Port of Milwaukee handled 2.3 million metric tons of cargo through its municipal port in 2022. Commodities handled include salt, steel, limestone, general cargoes, over-dimensional cargoes, grain, fertilizers, biodiesel, and ethanol.

In 2012, a wind turbine, funded by a federal grant, was installed. It is used to power the port's administration building, with the turbine providing electricity for the building itself as well as revenue from surplus generation.

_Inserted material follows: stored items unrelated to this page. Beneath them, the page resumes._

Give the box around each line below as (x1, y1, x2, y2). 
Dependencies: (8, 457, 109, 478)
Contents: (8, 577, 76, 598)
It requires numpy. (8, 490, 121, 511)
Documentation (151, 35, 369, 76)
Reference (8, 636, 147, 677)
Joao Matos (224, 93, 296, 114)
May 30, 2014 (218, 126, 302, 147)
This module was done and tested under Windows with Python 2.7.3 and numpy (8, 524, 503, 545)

The port is a key ferry and cruise ship destination on Lake Michigan. It is home to the Lake Express ferry, which offers service from Milwaukee to Muskegon, Michigan. In addition, the port received 33 cruise ship vessel calls and over 13,000 passengers in 2022.

The Sector Lake Michigan of the United States Coast Guard is based at the port.

==Recent Changes==

In January 2020, the port suffered millions of dollars in damage from heavy winds and waves.

In October 2021, the port received a $35 million investment, the largest since the 1950s. The investment was designed to help with the shipping of "dry distillers grain with solubles" (DDGS), a coproduct of produced by the conversion of corn to ethanol, a significant bovine feed component.

In February of 2022, Port Milwaukee rescinded and renegotiated a land use agreement on, Urban Park, a 2.9 acre parcel of land (43°02'10.3"N 87°53'52.6"W) between Maier Festival Park and East Clybourn Street, creating the ability for it to be rented to the general public.